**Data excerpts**
:::::
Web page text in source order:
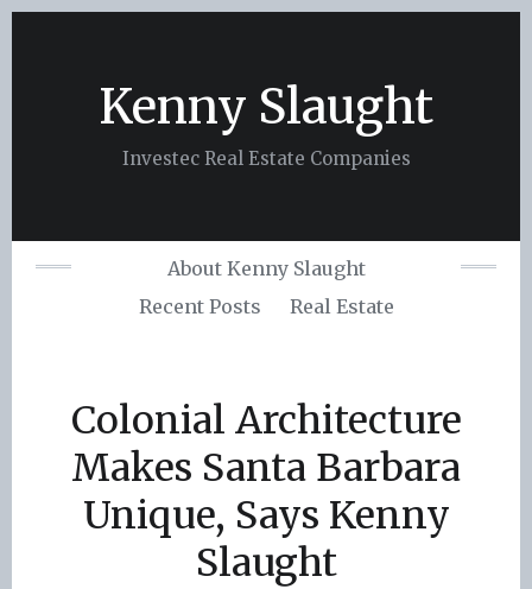
Kenny Slaught
Investec Real Estate Companies
About Kenny Slaught
Recent Posts
Real Estate
Colonial Architecture
Makes Santa Barbara
Unique, Says Kenny
Slaught
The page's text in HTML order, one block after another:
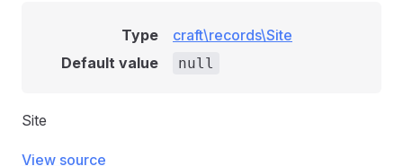
Type
craft\records\Site
Default value
null
Site
View source
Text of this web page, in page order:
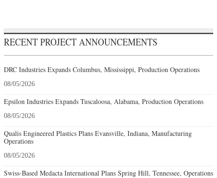
RECENT PROJECT ANNOUNCEMENTS
DRC Industries Expands Columbus, Mississippi, Production Operations
08/05/2026
Epsilon Industries Expands Tuscaloosa, Alabama, Production Operations
08/05/2026
Qualis Engineered Plastics Plans Evansville, Indiana, Manufacturing
Operations
08/05/2026
Swiss-Based Medacta International Plans Spring Hill, Tennessee, Operations
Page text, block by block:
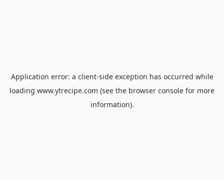
Application error: a client-side exception has occurred while
loading www.ytrecipe.com (see the browser console for more
information).
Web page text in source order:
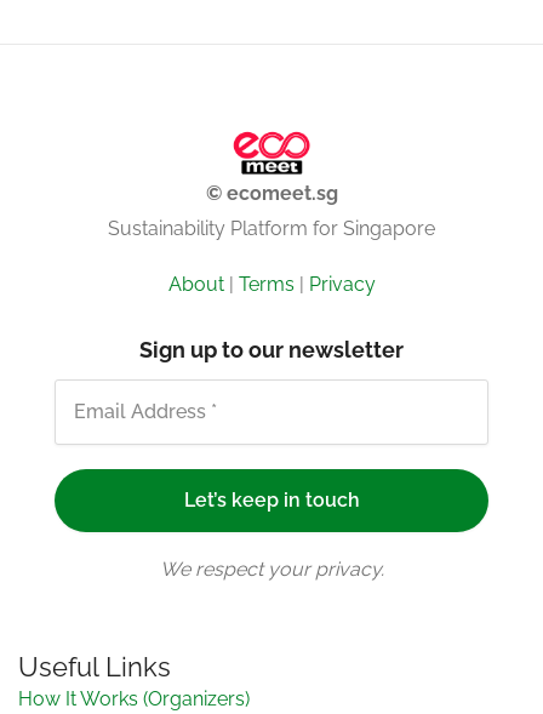
© ecomeet.sg
Sustainability Platform for Singapore
About| Terms | Privacy
Sign up to our newsletter
We respect your privacy.
Useful Links
How It Works (Organizers)
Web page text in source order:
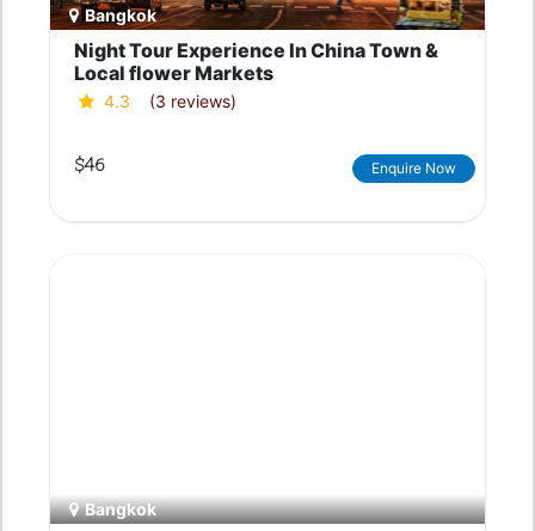
Bangkok
Night Tour Experience In China Town &
Local flower Markets
4.3 (3 reviews)
$46 Enquire Now
Bangkok
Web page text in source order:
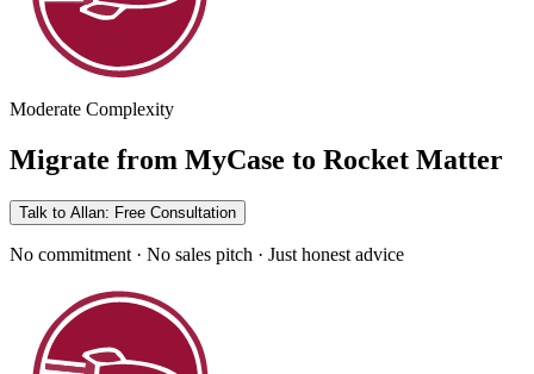
Moderate Complexity
Migrate from MyCase to Rocket Matter
Talk to Allan: Free Consultation
No commitment · No sales pitch · Just honest advice
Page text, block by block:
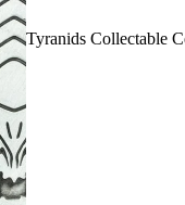
Tyranids Collectable
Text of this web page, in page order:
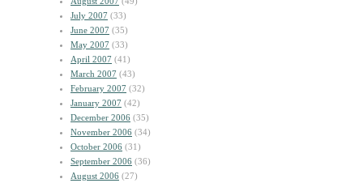
July 2007 (33)
June 2007 (35)
May 2007 (33)
April 2007 (41)
March 2007 (43)
February 2007 (32)
January 2007 (42)
December 2006 (35)
November 2006 (34)
October 2006 (31)
September 2006 (36)
August 2006 (27)
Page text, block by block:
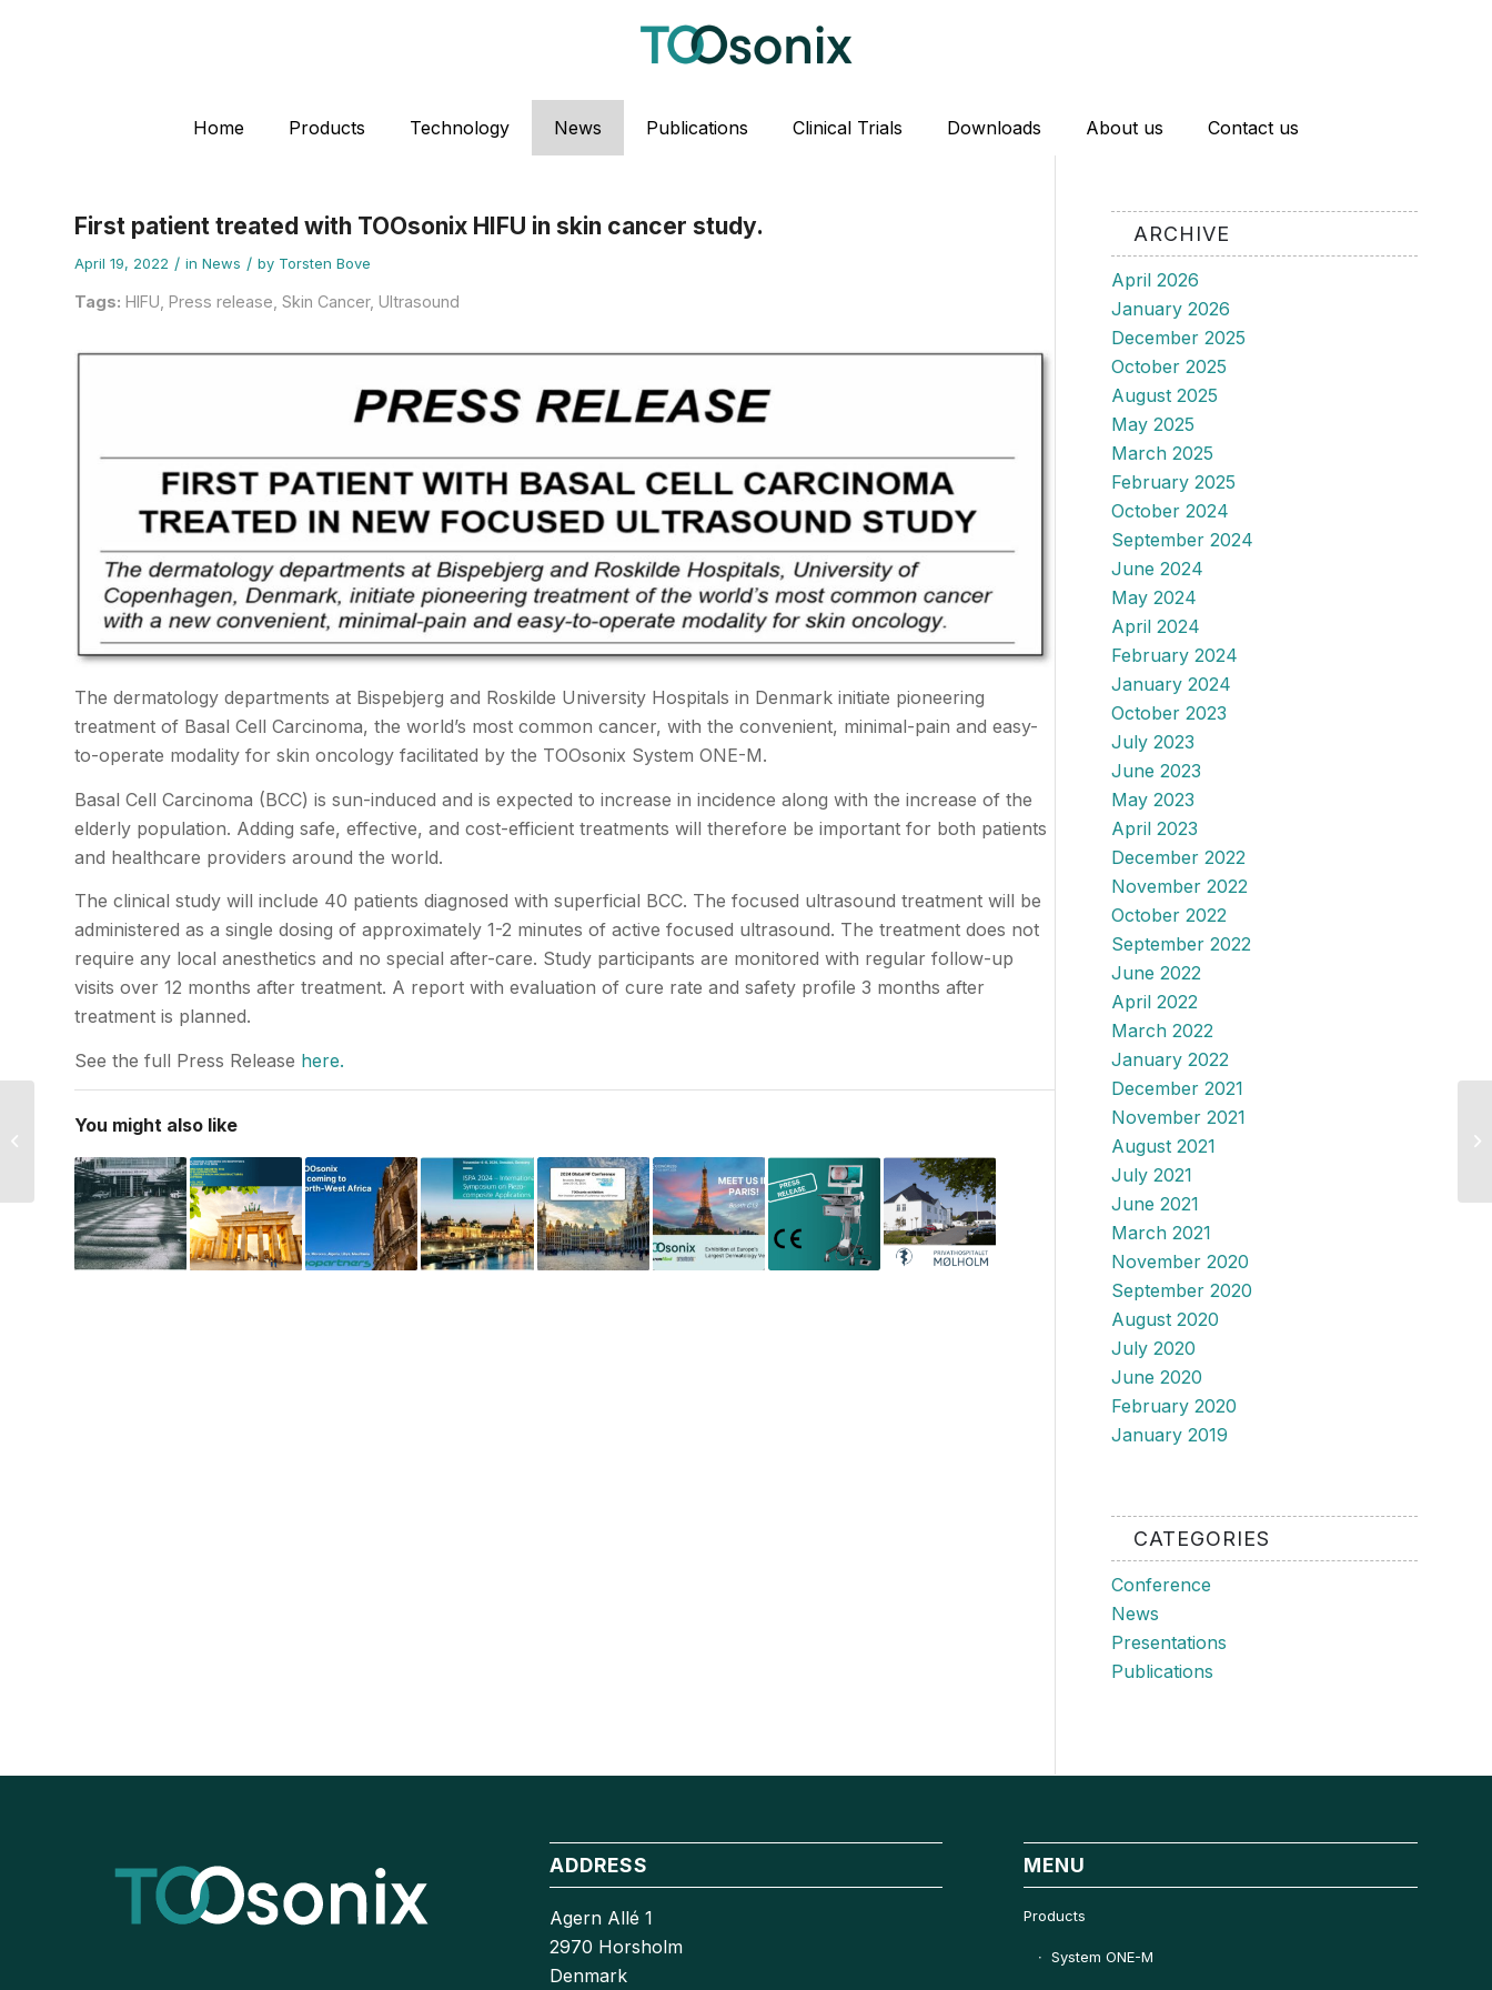
Home Products Technology News Publications Clinical Trials Downloads About us Contact us
First patient treated with TOOsonix HIFU in skin cancer study.
April 19, 2022 / in News / by Torsten Bove
Tags: HIFU Press release Skin Cancer, Ultrasound
The dermatology departments at Bispebjerg and Roskilde University Hospitals in Denmark initiate pioneering
treatment of Basal Cell Carcinoma, the world’s most common cancer, with the convenient, minimal-pain and easy-
to-operate modality for skin oncology facilitated by the TOOsonix System ONE-M.
Basal Cell Carcinoma (BCC) is sun-induced and is expected to increase in incidence along with the increase of the
elderly population. Adding safe, effective, and cost-efficient treatments will therefore be important for both patients
and healthcare providers around the world.
The clinical study will include 40 patients diagnosed with superficial BCC. The focused ultrasound treatment will be
administered as a single dosing of approximately 1-2 minutes of active focused ultrasound. The treatment does not
require any local anesthetics and no special after-care. Study participants are monitored with regular follow-up
visits over 12 months after treatment. A report with evaluation of cure rate and safety profile 3 months after
treatment is planned.
See the full Press Release here.
You might also like
ARCHIVE
April 2026
January 2026
December 2025
October 2025
August 2025
May 2025
March 2025
February 2025
October 2024
September 2024
June 2024
May 2024
April 2024
February 2024
January 2024
October 2023
July 2023
June 2023
May 2023
April 2023
December 2022
November 2022
October 2022
September 2022
June 2022
April 2022
March 2022
January 2022
December 2021
November 2021
August 2021
July 2021
June 2021
March 2021
November 2020
September 2020
August 2020
July 2020
June 2020
February 2020
January 2019
CATEGORIES
Conference
News
Presentations
Publications
ADDRESS
Agern Allé 1
2970 Horsholm
Denmark
MENU
Products
System ONE-M
Academy of
Dermoscopy
conference.
:::::
**Exercise instructions**
Every entry above should be duplicated exactly. Do not include the images.

**Expected answer**
Web page text in source order:
Kenny Slaught
Investec Real Estate Companies
About Kenny Slaught
Recent Posts
Real Estate
Colonial Architecture
Makes Santa Barbara
Unique, Says Kenny
Slaught
The page's text in HTML order, one block after another:
Type
craft\records\Site
Default value
null
Site
View source
Text of this web page, in page order:
RECENT PROJECT ANNOUNCEMENTS
DRC Industries Expands Columbus, Mississippi, Production Operations
08/05/2026
Epsilon Industries Expands Tuscaloosa, Alabama, Production Operations
08/05/2026
Qualis Engineered Plastics Plans Evansville, Indiana, Manufacturing
Operations
08/05/2026
Swiss-Based Medacta International Plans Spring Hill, Tennessee, Operations
Page text, block by block:
Application error: a client-side exception has occurred while
loading www.ytrecipe.com (see the browser console for more
information).
Web page text in source order:
© ecomeet.sg
Sustainability Platform for Singapore
About| Terms | Privacy
Sign up to our newsletter
We respect your privacy.
Useful Links
How It Works (Organizers)
Web page text in source order:
Bangkok
Night Tour Experience In China Town &
Local flower Markets
4.3 (3 reviews)
$46 Enquire Now
Bangkok
Web page text in source order:
Moderate Complexity
Migrate from MyCase to Rocket Matter
Talk to Allan: Free Consultation
No commitment · No sales pitch · Just honest advice
Page text, block by block:
Tyranids Collectable
Text of this web page, in page order:
July 2007 (33)
June 2007 (35)
May 2007 (33)
April 2007 (41)
March 2007 (43)
February 2007 (32)
January 2007 (42)
December 2006 (35)
November 2006 (34)
October 2006 (31)
September 2006 (36)
August 2006 (27)
Page text, block by block:
Home Products Technology News Publications Clinical Trials Downloads About us Contact us
First patient treated with TOOsonix HIFU in skin cancer study.
April 19, 2022 / in News / by Torsten Bove
Tags: HIFU Press release Skin Cancer, Ultrasound
The dermatology departments at Bispebjerg and Roskilde University Hospitals in Denmark initiate pioneering
treatment of Basal Cell Carcinoma, the world’s most common cancer, with the convenient, minimal-pain and easy-
to-operate modality for skin oncology facilitated by the TOOsonix System ONE-M.
Basal Cell Carcinoma (BCC) is sun-induced and is expected to increase in incidence along with the increase of the
elderly population. Adding safe, effective, and cost-efficient treatments will therefore be important for both patients
and healthcare providers around the world.
The clinical study will include 40 patients diagnosed with superficial BCC. The focused ultrasound treatment will be
administered as a single dosing of approximately 1-2 minutes of active focused ultrasound. The treatment does not
require any local anesthetics and no special after-care. Study participants are monitored with regular follow-up
visits over 12 months after treatment. A report with evaluation of cure rate and safety profile 3 months after
treatment is planned.
See the full Press Release here.
You might also like
ARCHIVE
April 2026
January 2026
December 2025
October 2025
August 2025
May 2025
March 2025
February 2025
October 2024
September 2024
June 2024
May 2024
April 2024
February 2024
January 2024
October 2023
July 2023
June 2023
May 2023
April 2023
December 2022
November 2022
October 2022
September 2022
June 2022
April 2022
March 2022
January 2022
December 2021
November 2021
August 2021
July 2021
June 2021
March 2021
November 2020
September 2020
August 2020
July 2020
June 2020
February 2020
January 2019
CATEGORIES
Conference
News
Presentations
Publications
ADDRESS
Agern Allé 1
2970 Horsholm
Denmark
MENU
Products
System ONE-M
Academy of
Dermoscopy
conference.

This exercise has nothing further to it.